MPEG-2: 720 x 480 pixels/ 1280 x 720; 60 fps TV quality. MPEG-2 was approved in 1994 as a standard and was designed for high quality DVD, HDTV, interactive storage media (ISM), digital broadcast video (DBV), and cable TV (CATV). The MPEG-2 project focused on extending the MPEG-1 compression technique to cover larger pictures and higher quality at the expense of a lower compression ratio and higher bit-rate. The frame rate is locked at 25 (PAL)/30 (NTSC) fps, just as in MPEG-1.
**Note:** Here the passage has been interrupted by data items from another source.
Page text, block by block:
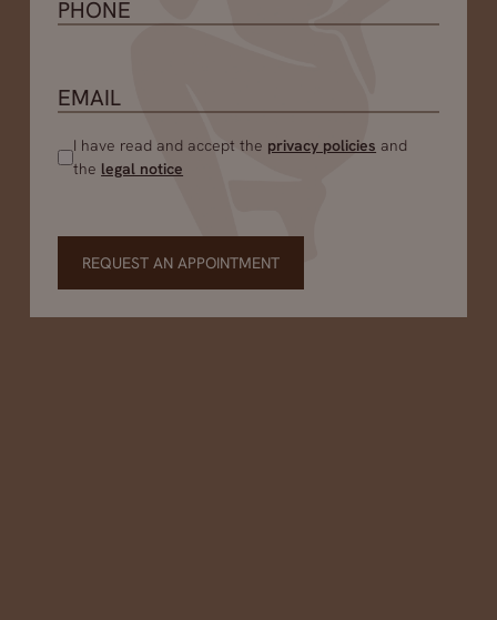
I have read and accept the privacy policies and
the legal notice
REQUEST AN APPOINTMENT
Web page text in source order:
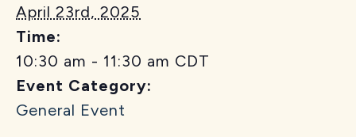
April 23rd, 2025
Time:
10:30 am - 11:30 am CDT
Event Category:
General Event
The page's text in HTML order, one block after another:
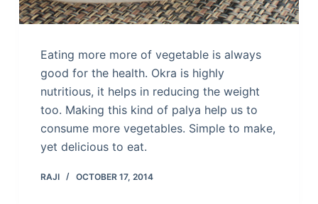
Eating more more of vegetable is always
good for the health. Okra is highly
nutritious, it helps in reducing the weight
too. Making this kind of palya help us to
consume more vegetables. Simple to make,
yet delicious to eat.
RAJI OCTOBER 17, 2014
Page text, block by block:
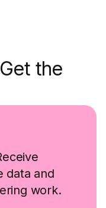
the
data and
work.
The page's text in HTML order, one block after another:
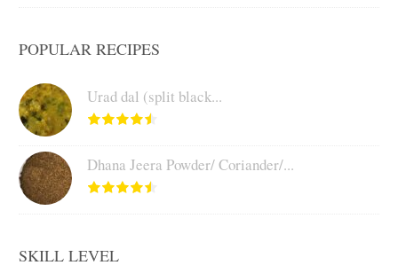
POPULAR RECIPES
Urad dal (split black...
Dhana Jeera Powder/ Coriander/...
SKILL LEVEL
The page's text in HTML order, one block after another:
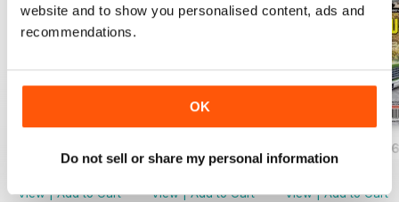
website and to show you personalised content, ads and
recommendations.
OK
Do not sell or share my personal information
View|Add to Cart
$2.99
View|Add to Cart
FEB/MARCH 2026
View|Add to Cart
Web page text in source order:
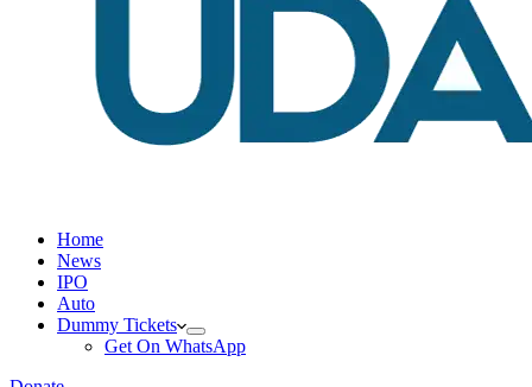
Home
News
IPO
Auto
Dummy Tickets
Get On WhatsApp
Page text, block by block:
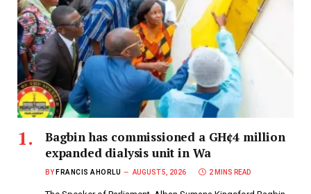
Bagbin has commissioned a GH¢4 million
expanded dialysis unit in Wa
BY FRANCIS AHORLU AUGUST 5, 2026 2 MINS READ
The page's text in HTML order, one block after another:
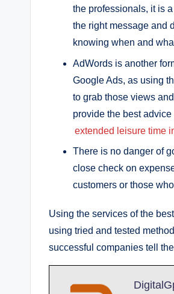
the professionals, it is
the right message and
knowing when and
AdWords is another
Google Ads, as using
to grab those views
provide the best
extended leisure time
There is no danger of
close check on
customers or those
Using the services of the
using tried and tested
successful companies tell
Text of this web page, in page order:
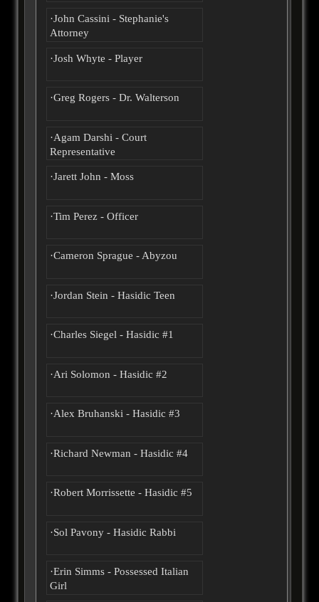
·John Cassini - Stephanie's
Attorney
·Josh Whyte - Player
·Greg Rogers - Dr. Walterson
·Agam Darshi - Court
Representative
·Jarett John - Moss
·Tim Perez - Officer
·Cameron Sprague - Abyzou
·Jordan Stein - Hasidic Teen
·Charles Siegel - Hasidic #1
·Ari Solomon - Hasidic #2
·Alex Bruhanski - Hasidic #3
·Richard Newman - Hasidic #4
·Robert Morrissette - Hasidic #5
·Sol Pavony - Hasidic Rabbi
·Erin Simms - Possessed Italian
Girl
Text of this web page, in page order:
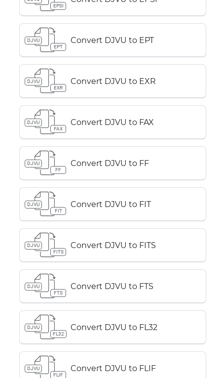
EPSI
DJVU
EPT
Convert DJVU to EPT
DJVU
EXR
Convert DJVU to EXR
DJVU
FAX
Convert DJVU to FAX
DJVU
FF
Convert DJVU to FF
DJVU
FIT
Convert DJVU to FIT
DJVU
FITS
Convert DJVU to FITS
DJVU
FTS
Convert DJVU to FTS
DJVU
FL32
Convert DJVU to FL32
DJVU
FLIF
Convert DJVU to FLIF
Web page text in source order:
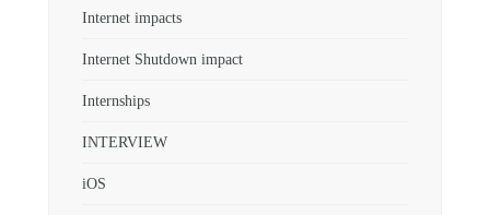
Internet impacts
Internet Shutdown impact
Internships
INTERVIEW
iOS
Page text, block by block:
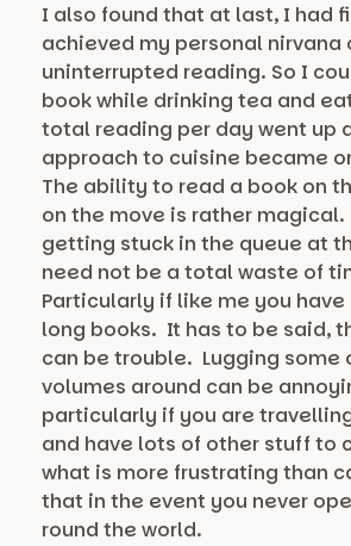
I also found that at last, I had
achieved my personal nirvana
uninterrupted reading. So I
book while drinking tea and
total reading per day went up
approach to cuisine became
The ability to read a book on
on the move is rather
getting stuck in the queue at
need not be a total waste of
Particularly if like me you
long books. It has to be said,
can be trouble. Lugging some
volumes around can be
particularly if you are
and have lots of other stuff to
what is more frustrating than
that in the event you never
round the world.

MPEG-4: Wavelet based files designed to transmit video over less bandwidth and can combine video with text, graphics and animation. MPEG-4 is a major development from MPEG-2. There are many more tools in MPEG-4 to lower the bit-rate needed to achieve a certain image quality for a certain application or image scene. Furthermore, the frame rate is not locked at 25/30 fps. However, most of the tools used to lower the bit-rate are today only relevant for non real-time applications. This is because some of the new tools require so much processing power that the total time for encoding and decoding (i.e. the latency) makes them impractical for applications other than studio movie encoding, animated movie encoding, and the like. In fact, most of the tools in MPEG-4 that can be used in a real-time application are the same tools that are available in MPEG-1 and MPEG-2.
Motion-JPEG (M-JPEG): Compresses individual jpeg images at 16 - 30 images per second full motion video, depending on available bandwidth. (Individual image quality does vary with bandwidth, but frame rate does.)
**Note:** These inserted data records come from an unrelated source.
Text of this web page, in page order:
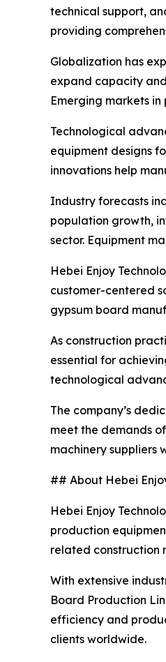
technical support,
providing
Globalization has
expand capacity
Emerging markets
Technological
equipment designs
innovations help
Industry forecasts
population growth,
sector. Equipment
Hebei Enjoy
customer-centered
gypsum board
As construction
essential for
technological
The company’s
meet the demands
machinery suppliers
## About Hebei
Hebei Enjoy
production
related construction
With extensive
Board Production
efficiency and
clients worldwide.
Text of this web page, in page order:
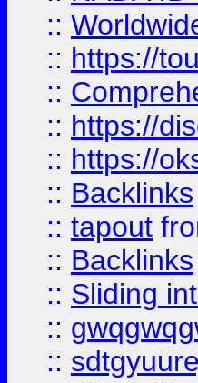
::
:: https://
::
:: https://
:: https://
:: Backlinks
:: tapout
:: Backlinks
:: Sliding
::
::
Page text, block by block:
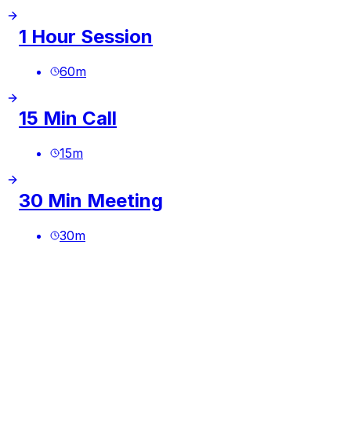
1 Hour Session
60m
15 Min Call
15m
30 Min Meeting
30m
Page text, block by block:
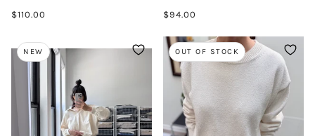
$110.00 $94.00
NEW OUT OF STOCK
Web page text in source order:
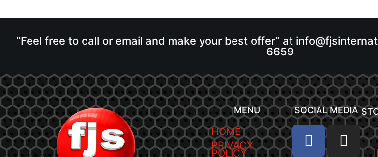
“Feel free to call or email and make your best offer” at
6659
MENU
HOME
PRIVACY
POLICY
SOCIAL MEDIA
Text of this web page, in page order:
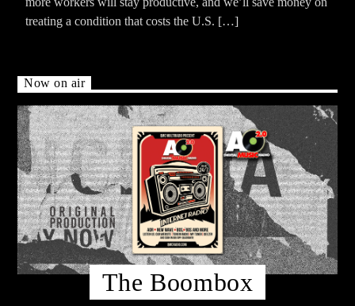
treating a condition that costs the U.S. […]
Now on air
The Boombox
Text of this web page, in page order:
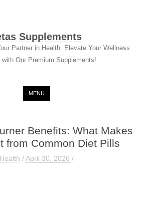
Supplements
Partner in Health. Elevate Your Wellness
with Our Premium Supplements!
MENU
Benefits: What Makes
from Common Diet Pills
Health /April 30, 2026 /
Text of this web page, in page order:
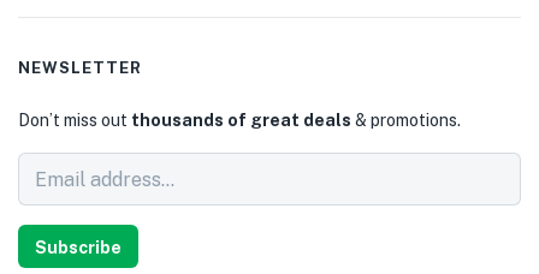
NEWSLETTER
Don’t miss out thousands of great deals & promotions.
Subscribe
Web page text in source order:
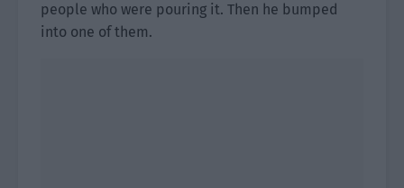
people who were pouring it. Then he bumped
into one of them.
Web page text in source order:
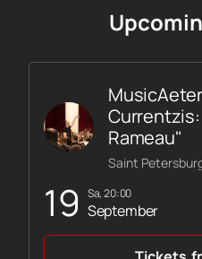
19 Sa, 20:00
September
Rameau"
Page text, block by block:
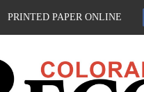
PRINTED PAPER ONLINE

Advanced Video Imaging: Mega pixel technology that permits more data and control features such as perspective correction; light level compensation; fixed field pan-tilt-zoom.
The higher the resolution, the more details can be seen in an image. This is a very important consideration in video surveillance applications because a high-resolution image can enable a criminal to be identified.
As a means of comparing technologies: the maximum resolution in NTSC and PAL, after the video signal has been digitized in a DVR or a video server, is 400,000 pixels (704x576 = 405504). 400000 equals 0.4 Megapixel.
Using the CIF format, i.e. a quarter of the image, the resolution is down to a mere 0.1 Megapixel.
Megapixel network cameras also bring the benefit of different aspect ratios. In a standard TV, an aspect ratio of 4:3 is used, while movies and wide-screen TV use 16:9. In a network camera, any aspect ratio can be used.
In addition, digital pan/tilt/zoom can be achieved, where the operator selects which part of the megapixel images should be shown. This does not imply any mechanical movement from the camera. It ensures much higher reliability and makes it possible for different operators to pan and tilt to different areas of the image simultaneously.
There are two different approaches to compression standards: still image compression and video compression.
All still image compression standards are focused only on one single picture at a time. The most well known and widespread standard is JPEG, short for Joint Photographic Experts Group international — a good and popular standard for still images that is supported by many modern programs. With JPEG, decompression and viewing can be done from standard Web browsers.